== Dataset content ==
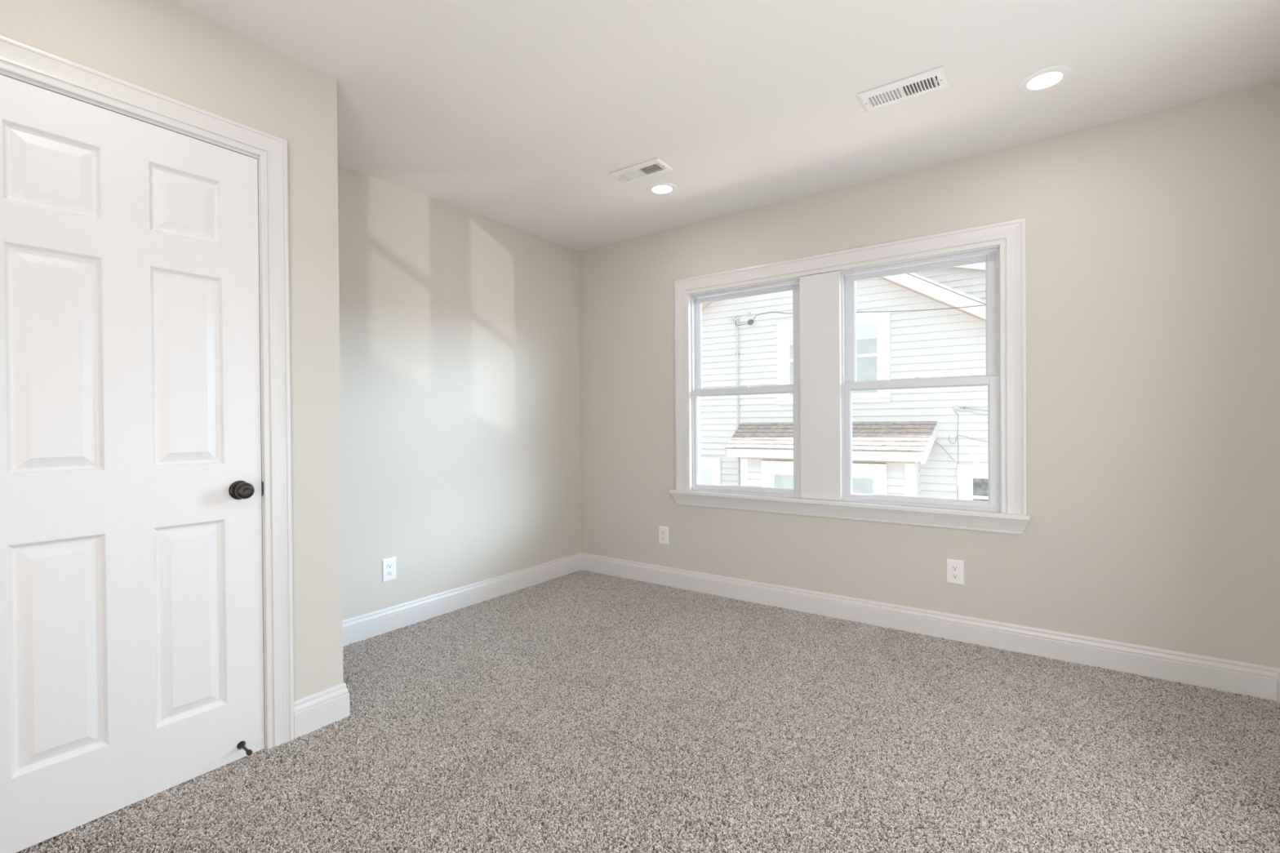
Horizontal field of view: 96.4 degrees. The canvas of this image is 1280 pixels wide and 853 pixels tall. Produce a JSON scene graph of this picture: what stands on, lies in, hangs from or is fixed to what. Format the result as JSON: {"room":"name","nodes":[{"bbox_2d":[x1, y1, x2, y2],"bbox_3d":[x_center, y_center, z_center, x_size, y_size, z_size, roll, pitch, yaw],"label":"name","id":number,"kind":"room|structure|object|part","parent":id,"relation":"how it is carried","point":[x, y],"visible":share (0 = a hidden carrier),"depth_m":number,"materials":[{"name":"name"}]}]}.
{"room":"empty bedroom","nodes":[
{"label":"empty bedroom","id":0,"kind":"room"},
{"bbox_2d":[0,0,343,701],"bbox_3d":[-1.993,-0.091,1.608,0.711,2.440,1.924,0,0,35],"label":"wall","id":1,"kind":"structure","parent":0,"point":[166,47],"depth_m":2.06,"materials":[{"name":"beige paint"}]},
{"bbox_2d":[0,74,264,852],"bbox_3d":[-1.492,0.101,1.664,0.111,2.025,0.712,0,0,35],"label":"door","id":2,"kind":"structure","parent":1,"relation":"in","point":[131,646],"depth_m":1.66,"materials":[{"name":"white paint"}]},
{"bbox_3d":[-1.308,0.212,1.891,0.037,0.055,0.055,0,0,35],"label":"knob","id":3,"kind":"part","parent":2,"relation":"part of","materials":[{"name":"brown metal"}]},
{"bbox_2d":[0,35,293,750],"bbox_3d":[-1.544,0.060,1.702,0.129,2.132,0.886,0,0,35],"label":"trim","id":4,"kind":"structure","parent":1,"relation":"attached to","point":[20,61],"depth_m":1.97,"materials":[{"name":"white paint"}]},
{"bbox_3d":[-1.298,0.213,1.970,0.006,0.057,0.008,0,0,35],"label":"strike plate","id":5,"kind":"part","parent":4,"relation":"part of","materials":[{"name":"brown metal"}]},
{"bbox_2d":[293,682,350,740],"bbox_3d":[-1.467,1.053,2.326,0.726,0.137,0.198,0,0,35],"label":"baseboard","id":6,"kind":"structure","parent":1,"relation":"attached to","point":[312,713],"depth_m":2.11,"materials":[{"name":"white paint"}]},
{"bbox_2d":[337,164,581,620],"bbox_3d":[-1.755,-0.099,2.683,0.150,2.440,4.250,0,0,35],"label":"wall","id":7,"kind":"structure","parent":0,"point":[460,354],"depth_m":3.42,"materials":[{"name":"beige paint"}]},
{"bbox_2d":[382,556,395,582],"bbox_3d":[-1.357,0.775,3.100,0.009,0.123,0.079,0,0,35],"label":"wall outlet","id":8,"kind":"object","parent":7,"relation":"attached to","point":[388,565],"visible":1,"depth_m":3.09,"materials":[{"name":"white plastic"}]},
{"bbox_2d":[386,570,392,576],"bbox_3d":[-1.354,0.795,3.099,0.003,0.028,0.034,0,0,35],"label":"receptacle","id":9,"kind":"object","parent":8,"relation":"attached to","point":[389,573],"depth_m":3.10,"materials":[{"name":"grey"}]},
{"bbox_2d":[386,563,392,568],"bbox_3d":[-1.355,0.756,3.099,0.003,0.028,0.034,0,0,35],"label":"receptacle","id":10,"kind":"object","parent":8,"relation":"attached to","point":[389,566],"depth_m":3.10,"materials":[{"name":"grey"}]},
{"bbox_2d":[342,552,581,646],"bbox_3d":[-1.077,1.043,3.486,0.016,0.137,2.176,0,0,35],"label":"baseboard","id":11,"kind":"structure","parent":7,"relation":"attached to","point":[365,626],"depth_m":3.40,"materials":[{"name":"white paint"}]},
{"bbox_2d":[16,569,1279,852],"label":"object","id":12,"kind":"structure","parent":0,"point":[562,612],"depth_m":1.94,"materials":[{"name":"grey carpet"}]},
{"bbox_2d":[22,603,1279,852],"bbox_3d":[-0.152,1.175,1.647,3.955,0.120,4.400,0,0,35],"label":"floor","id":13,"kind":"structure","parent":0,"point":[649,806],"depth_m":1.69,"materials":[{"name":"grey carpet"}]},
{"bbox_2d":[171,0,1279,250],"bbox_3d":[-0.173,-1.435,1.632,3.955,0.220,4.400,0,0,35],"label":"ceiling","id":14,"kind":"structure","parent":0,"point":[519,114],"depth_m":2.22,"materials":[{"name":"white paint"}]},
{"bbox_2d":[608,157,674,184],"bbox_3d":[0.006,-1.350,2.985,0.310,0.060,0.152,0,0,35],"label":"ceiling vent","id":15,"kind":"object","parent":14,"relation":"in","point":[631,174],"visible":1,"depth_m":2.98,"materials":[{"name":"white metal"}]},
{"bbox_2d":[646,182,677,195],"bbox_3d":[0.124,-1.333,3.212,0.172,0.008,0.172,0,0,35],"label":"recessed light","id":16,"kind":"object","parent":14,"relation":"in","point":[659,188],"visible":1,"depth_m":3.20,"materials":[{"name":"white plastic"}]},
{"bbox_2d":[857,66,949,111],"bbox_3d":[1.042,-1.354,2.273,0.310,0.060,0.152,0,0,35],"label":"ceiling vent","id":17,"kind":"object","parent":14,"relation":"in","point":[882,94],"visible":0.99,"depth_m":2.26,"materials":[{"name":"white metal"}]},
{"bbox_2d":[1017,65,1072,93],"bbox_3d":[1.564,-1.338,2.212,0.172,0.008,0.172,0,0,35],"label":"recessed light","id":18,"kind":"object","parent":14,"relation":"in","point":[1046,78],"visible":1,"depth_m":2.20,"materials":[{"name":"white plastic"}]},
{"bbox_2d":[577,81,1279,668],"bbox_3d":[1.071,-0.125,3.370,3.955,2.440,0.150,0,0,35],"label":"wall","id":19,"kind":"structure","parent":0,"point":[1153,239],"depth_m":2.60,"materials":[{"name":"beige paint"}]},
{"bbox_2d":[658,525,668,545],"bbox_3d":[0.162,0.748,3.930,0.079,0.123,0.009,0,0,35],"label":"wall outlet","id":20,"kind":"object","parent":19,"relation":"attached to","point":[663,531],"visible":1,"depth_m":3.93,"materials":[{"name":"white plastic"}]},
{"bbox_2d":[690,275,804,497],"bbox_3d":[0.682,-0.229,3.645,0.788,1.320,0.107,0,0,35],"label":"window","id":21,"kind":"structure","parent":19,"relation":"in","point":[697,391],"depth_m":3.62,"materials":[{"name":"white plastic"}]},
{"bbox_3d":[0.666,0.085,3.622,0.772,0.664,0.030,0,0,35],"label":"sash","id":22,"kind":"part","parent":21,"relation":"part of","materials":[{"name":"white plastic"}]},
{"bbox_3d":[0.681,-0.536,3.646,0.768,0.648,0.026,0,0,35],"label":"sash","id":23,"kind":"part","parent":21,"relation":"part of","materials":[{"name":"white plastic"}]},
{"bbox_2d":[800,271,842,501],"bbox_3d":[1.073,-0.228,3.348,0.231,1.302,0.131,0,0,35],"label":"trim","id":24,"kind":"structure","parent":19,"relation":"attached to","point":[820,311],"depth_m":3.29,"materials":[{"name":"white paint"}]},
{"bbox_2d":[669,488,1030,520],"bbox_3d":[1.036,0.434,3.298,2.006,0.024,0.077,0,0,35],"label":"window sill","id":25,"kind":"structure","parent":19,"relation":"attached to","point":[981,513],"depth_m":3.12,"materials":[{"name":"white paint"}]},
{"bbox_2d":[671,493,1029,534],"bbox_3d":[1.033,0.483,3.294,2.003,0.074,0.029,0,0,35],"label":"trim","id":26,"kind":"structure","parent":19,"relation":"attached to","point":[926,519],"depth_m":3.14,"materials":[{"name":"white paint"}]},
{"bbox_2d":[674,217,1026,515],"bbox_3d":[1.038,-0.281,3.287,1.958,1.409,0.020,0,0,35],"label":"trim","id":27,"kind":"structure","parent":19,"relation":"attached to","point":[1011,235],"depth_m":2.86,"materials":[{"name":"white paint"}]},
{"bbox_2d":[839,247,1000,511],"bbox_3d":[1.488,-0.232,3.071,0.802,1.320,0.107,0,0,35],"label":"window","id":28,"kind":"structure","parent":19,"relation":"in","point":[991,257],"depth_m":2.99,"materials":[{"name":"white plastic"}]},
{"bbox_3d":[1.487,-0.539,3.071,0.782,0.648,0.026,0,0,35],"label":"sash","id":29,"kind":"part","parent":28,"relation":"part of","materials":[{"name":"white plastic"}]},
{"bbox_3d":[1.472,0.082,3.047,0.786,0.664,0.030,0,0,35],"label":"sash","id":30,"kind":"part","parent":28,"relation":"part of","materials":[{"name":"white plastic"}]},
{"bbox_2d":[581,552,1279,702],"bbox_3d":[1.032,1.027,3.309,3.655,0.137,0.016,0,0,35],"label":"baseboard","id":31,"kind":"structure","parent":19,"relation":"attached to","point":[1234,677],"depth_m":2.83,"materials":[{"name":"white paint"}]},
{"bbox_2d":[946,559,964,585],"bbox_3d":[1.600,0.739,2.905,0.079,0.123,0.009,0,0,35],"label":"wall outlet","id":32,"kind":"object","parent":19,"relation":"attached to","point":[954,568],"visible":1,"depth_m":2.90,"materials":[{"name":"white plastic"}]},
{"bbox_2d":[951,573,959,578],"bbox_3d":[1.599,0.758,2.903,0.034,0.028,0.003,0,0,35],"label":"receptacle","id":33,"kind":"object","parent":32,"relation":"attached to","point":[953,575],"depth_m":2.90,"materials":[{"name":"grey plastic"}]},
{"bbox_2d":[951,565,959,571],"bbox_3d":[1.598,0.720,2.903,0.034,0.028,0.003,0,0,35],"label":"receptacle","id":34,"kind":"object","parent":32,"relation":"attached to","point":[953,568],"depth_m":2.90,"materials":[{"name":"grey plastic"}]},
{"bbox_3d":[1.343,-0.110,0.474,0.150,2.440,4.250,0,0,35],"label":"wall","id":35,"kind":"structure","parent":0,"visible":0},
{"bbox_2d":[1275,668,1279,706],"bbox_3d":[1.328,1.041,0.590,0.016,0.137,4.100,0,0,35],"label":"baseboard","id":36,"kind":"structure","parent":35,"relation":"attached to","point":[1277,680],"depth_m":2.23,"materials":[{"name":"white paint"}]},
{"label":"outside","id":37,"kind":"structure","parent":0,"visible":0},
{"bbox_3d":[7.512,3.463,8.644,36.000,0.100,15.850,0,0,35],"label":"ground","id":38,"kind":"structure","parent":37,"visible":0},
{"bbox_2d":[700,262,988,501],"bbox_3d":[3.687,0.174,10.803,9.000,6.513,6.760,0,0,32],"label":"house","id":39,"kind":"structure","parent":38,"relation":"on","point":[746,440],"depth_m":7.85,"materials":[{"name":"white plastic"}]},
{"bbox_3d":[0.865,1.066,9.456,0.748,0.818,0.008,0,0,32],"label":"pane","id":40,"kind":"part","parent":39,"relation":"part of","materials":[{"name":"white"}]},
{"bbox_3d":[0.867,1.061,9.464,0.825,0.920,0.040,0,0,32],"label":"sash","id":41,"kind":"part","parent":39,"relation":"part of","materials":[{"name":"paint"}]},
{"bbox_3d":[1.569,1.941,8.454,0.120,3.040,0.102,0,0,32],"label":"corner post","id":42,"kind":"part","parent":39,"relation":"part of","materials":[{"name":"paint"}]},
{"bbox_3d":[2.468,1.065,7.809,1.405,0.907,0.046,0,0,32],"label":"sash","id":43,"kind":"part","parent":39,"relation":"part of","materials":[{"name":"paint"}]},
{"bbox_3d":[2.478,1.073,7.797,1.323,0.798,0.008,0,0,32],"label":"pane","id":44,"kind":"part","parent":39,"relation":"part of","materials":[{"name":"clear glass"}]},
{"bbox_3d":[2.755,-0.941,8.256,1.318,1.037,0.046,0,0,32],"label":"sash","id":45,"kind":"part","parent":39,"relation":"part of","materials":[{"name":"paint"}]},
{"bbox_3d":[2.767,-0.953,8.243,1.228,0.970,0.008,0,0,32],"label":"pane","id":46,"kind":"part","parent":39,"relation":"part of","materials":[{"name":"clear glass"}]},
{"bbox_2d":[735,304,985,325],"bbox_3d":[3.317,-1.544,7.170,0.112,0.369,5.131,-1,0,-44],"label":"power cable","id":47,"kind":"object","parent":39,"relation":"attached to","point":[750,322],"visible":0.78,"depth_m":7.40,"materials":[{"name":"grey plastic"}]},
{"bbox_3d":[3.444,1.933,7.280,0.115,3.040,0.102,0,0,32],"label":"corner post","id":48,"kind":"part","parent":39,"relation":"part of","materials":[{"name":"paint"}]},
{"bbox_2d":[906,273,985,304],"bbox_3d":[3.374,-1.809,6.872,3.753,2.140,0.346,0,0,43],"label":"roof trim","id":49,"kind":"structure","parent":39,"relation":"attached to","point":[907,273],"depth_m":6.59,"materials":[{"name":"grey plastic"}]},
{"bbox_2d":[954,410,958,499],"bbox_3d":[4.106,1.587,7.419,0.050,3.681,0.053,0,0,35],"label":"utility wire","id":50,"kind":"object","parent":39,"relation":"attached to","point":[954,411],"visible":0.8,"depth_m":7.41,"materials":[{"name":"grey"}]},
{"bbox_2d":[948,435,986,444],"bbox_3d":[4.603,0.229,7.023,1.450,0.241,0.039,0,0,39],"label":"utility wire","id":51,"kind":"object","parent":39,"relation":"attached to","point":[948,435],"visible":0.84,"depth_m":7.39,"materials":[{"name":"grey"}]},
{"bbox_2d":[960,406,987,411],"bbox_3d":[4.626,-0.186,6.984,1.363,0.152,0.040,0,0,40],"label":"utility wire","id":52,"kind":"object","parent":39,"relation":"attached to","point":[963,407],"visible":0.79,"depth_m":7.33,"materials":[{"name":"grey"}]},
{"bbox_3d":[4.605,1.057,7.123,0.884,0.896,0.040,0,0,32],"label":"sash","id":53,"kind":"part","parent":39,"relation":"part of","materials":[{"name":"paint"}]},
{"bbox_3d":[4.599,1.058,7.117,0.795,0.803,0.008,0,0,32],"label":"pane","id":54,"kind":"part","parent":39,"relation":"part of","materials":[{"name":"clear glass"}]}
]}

== What needs to be done ==
Identify and extract each line of the listing that contains "corner".

== Reply to the exercise ==
{"bbox_3d":[1.569,1.941,8.454,0.120,3.040,0.102,0,0,32],"label":"corner post","id":42,"kind":"part","parent":39,"relation":"part of","materials":[{"name":"paint"}]},
{"bbox_3d":[3.444,1.933,7.280,0.115,3.040,0.102,0,0,32],"label":"corner post","id":48,"kind":"part","parent":39,"relation":"part of","materials":[{"name":"paint"}]},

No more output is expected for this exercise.